What is the SMILES notation for 3-(3-bromo-2,6-difluorophenyl)-1,1-dimethoxy-N-methylpropan-2-amine?
The canonical SMILES for 3-(3-bromo-2,6-difluorophenyl)-1,1-dimethoxy-N-methylpropan-2-amine is CNC(Cc1c(F)ccc(Br)c1F)C(OC)OC.
What is the InChIKey of 3-(3-bromo-2,6-difluorophenyl)-1,1-dimethoxy-N-methylpropan-2-amine?
The InChIKey is LVYCTLXLIYIRIN-UHFFFAOYSA-N. The full InChI is InChI=1S/C12H16BrF2NO2/c1-16-10(12(17-2)18-3)6-7-9(14)5-4-8(13)11(7)15/h4-5,10,12,16H,6H2,1-3H3.
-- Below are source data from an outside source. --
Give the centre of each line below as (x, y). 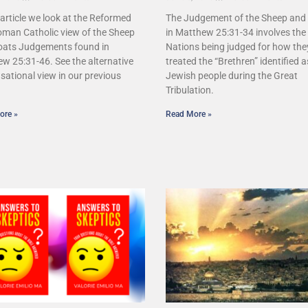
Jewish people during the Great (231, 76)
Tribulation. (189, 90)
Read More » (188, 114)
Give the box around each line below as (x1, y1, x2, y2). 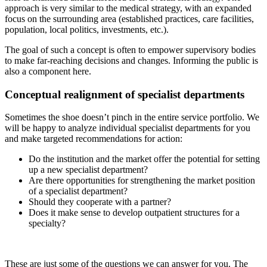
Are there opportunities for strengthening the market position (29, 175, 255, 186)
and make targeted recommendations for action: (5, 133, 182, 144)
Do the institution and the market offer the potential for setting (29, 154, 260, 164)
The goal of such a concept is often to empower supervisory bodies (5, 44, 256, 55)
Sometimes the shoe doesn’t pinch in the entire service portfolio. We (5, 112, 259, 123)
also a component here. (5, 66, 91, 76)
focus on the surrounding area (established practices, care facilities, (5, 13, 254, 24)
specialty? (29, 218, 66, 229)
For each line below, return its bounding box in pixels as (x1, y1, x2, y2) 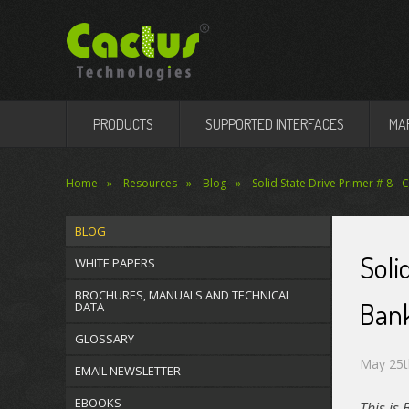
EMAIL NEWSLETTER (75, 362, 181, 379)
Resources (123, 175, 177, 191)
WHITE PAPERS (75, 255, 155, 271)
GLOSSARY (75, 330, 134, 347)
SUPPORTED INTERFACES (205, 115, 344, 133)
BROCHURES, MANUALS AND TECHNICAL (75, 287, 291, 303)
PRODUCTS (93, 115, 153, 133)
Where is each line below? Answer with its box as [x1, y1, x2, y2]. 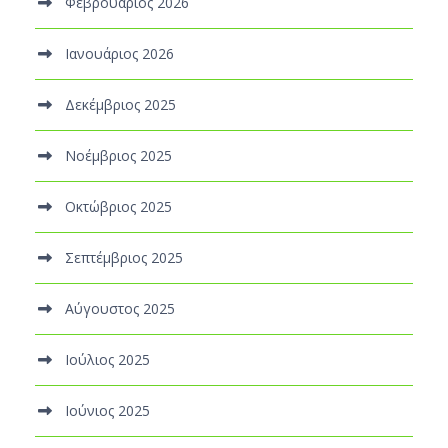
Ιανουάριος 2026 [65, 43, 174, 63]
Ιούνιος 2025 [65, 400, 150, 420]
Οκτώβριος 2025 [65, 196, 172, 216]
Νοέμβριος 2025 [65, 145, 172, 165]
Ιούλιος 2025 [65, 349, 150, 369]
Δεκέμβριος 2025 [65, 94, 176, 114]
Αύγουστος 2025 [65, 298, 175, 318]
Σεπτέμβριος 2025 [65, 247, 183, 267]
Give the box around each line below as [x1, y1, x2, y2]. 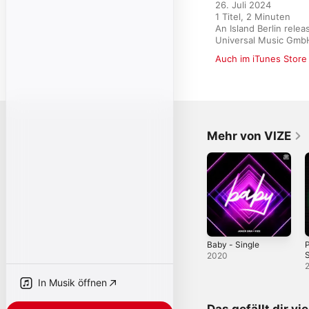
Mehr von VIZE [207, 129, 291, 143]
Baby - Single [207, 239, 259, 250]
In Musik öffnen [38, 277, 107, 288]
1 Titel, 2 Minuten [215, 11, 290, 22]
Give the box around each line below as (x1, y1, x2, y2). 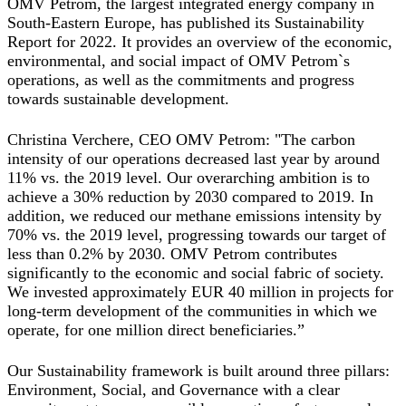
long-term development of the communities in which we (7, 302, 377, 321)
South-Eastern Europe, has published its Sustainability (7, 14, 364, 33)
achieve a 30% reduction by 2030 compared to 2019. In (7, 188, 373, 207)
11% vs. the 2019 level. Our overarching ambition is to (7, 169, 370, 188)
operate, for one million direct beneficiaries (7, 321, 293, 340)
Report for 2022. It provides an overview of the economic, (7, 33, 392, 52)
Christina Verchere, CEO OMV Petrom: (7, 130, 270, 150)
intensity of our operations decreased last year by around (7, 150, 380, 169)
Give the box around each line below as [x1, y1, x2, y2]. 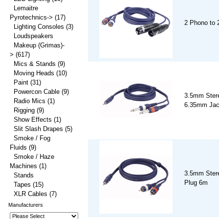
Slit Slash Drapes [14, 125, 63, 132]
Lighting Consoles [14, 23, 64, 30]
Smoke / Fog [14, 134, 50, 142]
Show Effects [14, 116, 52, 123]
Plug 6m [184, 179, 208, 187]
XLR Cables [14, 190, 47, 197]
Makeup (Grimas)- [14, 42, 65, 49]
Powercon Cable [14, 88, 60, 95]
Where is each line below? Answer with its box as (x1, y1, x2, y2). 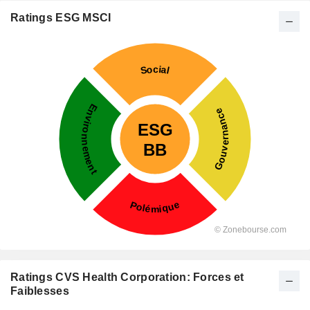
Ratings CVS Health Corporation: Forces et (10, 271, 244, 283)
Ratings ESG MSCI (10, 12, 111, 24)
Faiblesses (10, 285, 69, 297)
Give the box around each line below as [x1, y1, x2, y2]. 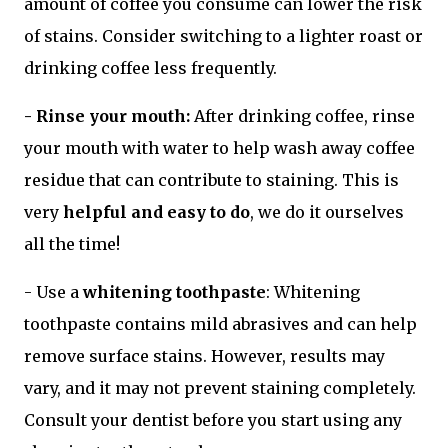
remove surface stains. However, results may [24, 346, 385, 366]
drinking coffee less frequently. [24, 58, 277, 78]
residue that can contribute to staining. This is [24, 170, 399, 190]
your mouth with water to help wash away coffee [24, 138, 415, 158]
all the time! [24, 234, 120, 254]
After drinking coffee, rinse [190, 106, 415, 126]
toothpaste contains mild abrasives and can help [24, 314, 417, 334]
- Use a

What are the key properties of 3-(3-bromo-2,6-difluorophenyl)-1,1-dimethoxy-N-methylpropan-2-amine?
3-(3-bromo-2,6-difluorophenyl)-1,1-dimethoxy-N-methylpropan-2-amine has a molecular weight of 324.17 g/mol, XLogP of 2.48, 6 rotatable bonds, 1 hydrogen bond donors, and 3 hydrogen bond acceptors.
Where does this data come from?
All data for 3-(3-bromo-2,6-difluorophenyl)-1,1-dimethoxy-N-methylpropan-2-amine is sourced from PubChem (CID 106268006), the world's largest open chemistry database maintained by the National Library of Medicine (NIH).